#### [Excerpted records]
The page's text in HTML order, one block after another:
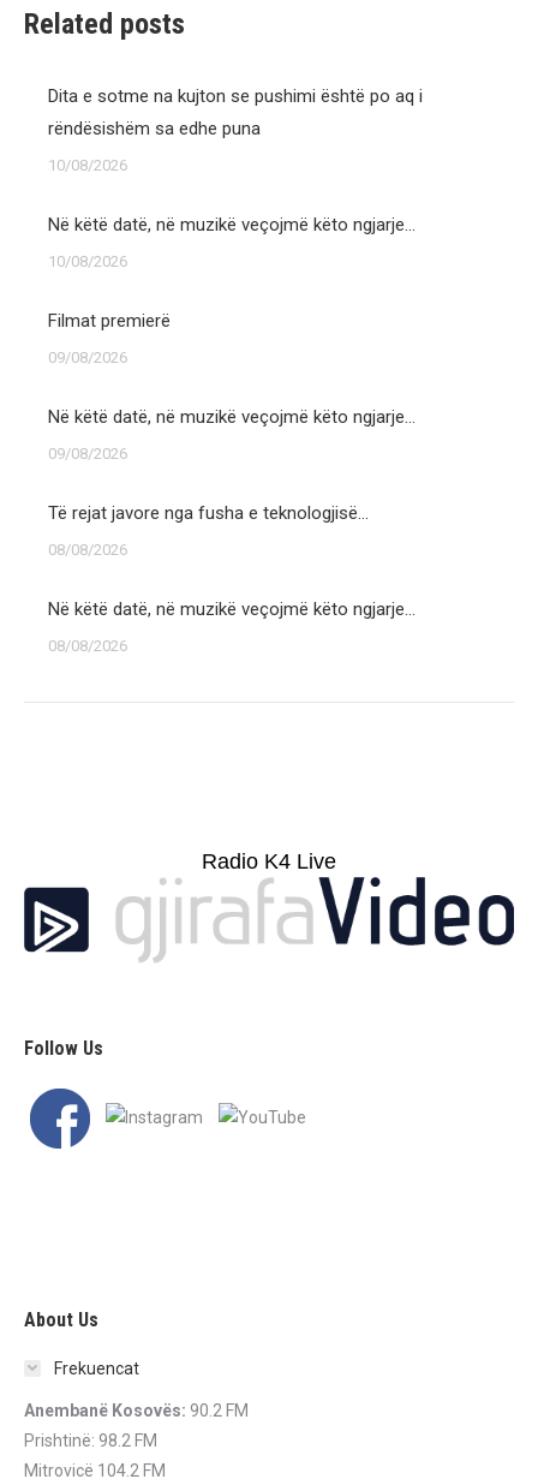
Related posts
Dita e sotme na kujton se pushimi është po aq i
rëndësishëm sa edhe puna
10/08/2026
Në këtë datë, në muzikë veçojmë këto ngjarje…
10/08/2026
Filmat premierë
09/08/2026
Në këtë datë, në muzikë veçojmë këto ngjarje…
09/08/2026
Të rejat javore nga fusha e teknologjisë…
08/08/2026
Në këtë datë, në muzikë veçojmë këto ngjarje…
08/08/2026
Radio K4 Live
Follow Us
About Us
Frekuencat
Anembanë Kosovës: 90.2 FM
Prishtinë: 98.2 FM
Mitrovicë 104.2 FM
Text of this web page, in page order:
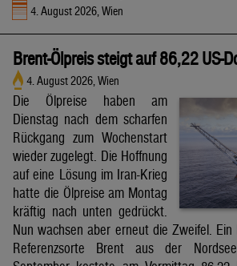
4. August 2026, Wien
Brent-Ölpreis steigt auf 86,22 US-
4. August 2026, Wien
Die Ölpreise haben am
Dienstag nach dem scharfen
Rückgang zum Wochenstart
wieder zugelegt. Die Hoffnung
auf eine Lösung im Iran-Krieg
hatte die Ölpreise am Montag
kräftig nach unten gedrückt.
Nun wachsen aber erneut die Zweifel.
Referenzsorte Brent aus der
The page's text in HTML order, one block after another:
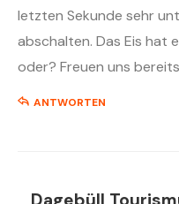
letzten Sekunde sehr
abschalten. Das Eis hat
oder? Freuen uns
ANTWORTEN
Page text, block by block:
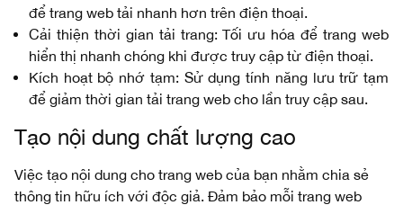
để trang web tải nhanh hơn trên điện thoại.
Cải thiện thời gian tải trang: Tối ưu hóa để trang web
hiển thị nhanh chóng khi được truy cập từ điện thoại.
Kích hoạt bộ nhớ tạm: Sử dụng tính năng lưu trữ tạm
để giảm thời gian tải trang web cho lần truy cập sau.
Tạo nội dung chất lượng cao
Việc tạo nội dung cho trang web của bạn nhằm chia sẻ
thông tin hữu ích với độc giả. Đảm bảo mỗi trang web
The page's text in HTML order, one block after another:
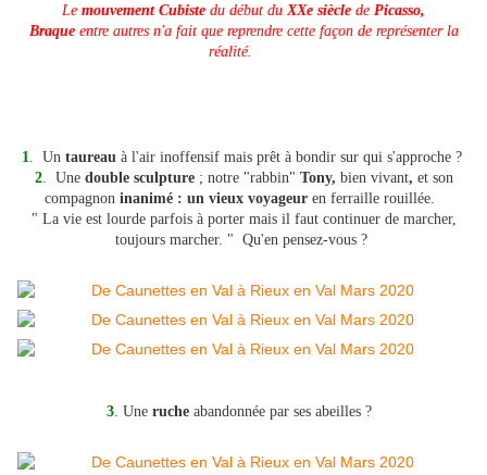
Le mouvement Cubiste du début du XXe siècle de Picasso,
Braqueentre autres n'a fait que reprendre cette façon de représenter la
réalité.
1. Un taureauà l'air inoffensif mais prêt à bondir sur qui s'approche ?
2. Une double sculpture; notre "rabbin" Tony, bien vivant, et son
compagnoninanimé : un vieux voyageuren ferraille rouillée.
" La vie est lourde parfois à porter mais il faut continuer de marcher,
toujours marcher. " Qu'en pensez-vous ?
3. Une ruche abandonnée par ses abeilles ?
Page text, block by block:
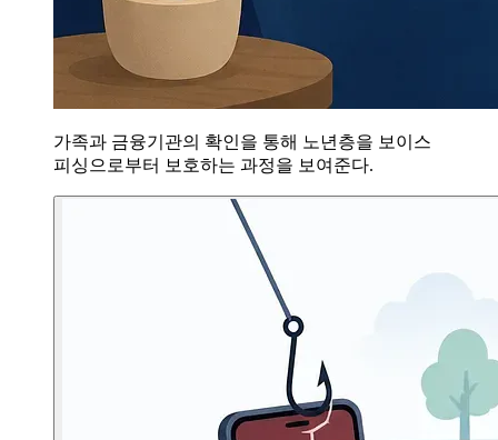
가족과 금융기관의 확인을 통해 노년층을 보이스
피싱으로부터 보호하는 과정을 보여준다.
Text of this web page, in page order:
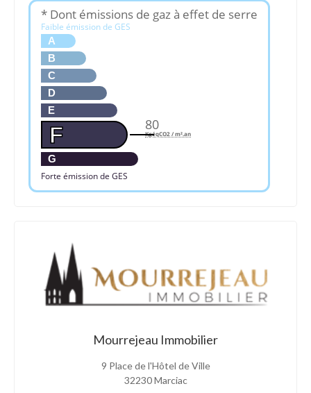
* Dont émissions de gaz à effet de serre
Faible émission de GES
A
B
C
D
E
F
G
Forte émission de GES
80
KgéqCO2 / m².an
Mourrejeau Immobilier
9 Place de l'Hôtel de Ville
32230 Marciac

#### [What you should do]
Copy nothing but the lines above that run from the one with "Kích hoạt bộ" to the one with "피싱으로부터 보호하는 과정을 보여준다.", ends included; pictures stay out.

#### [Task result]
Kích hoạt bộ nhớ tạm: Sử dụng tính năng lưu trữ tạm
để giảm thời gian tải trang web cho lần truy cập sau.
Tạo nội dung chất lượng cao
Việc tạo nội dung cho trang web của bạn nhằm chia sẻ
thông tin hữu ích với độc giả. Đảm bảo mỗi trang web
The page's text in HTML order, one block after another:
Le mouvement Cubiste du début du XXe siècle de Picasso,
Braqueentre autres n'a fait que reprendre cette façon de représenter la
réalité.
1. Un taureauà l'air inoffensif mais prêt à bondir sur qui s'approche ?
2. Une double sculpture; notre "rabbin" Tony, bien vivant, et son
compagnoninanimé : un vieux voyageuren ferraille rouillée.
" La vie est lourde parfois à porter mais il faut continuer de marcher,
toujours marcher. " Qu'en pensez-vous ?
3. Une ruche abandonnée par ses abeilles ?
Page text, block by block:
가족과 금융기관의 확인을 통해 노년층을 보이스
피싱으로부터 보호하는 과정을 보여준다.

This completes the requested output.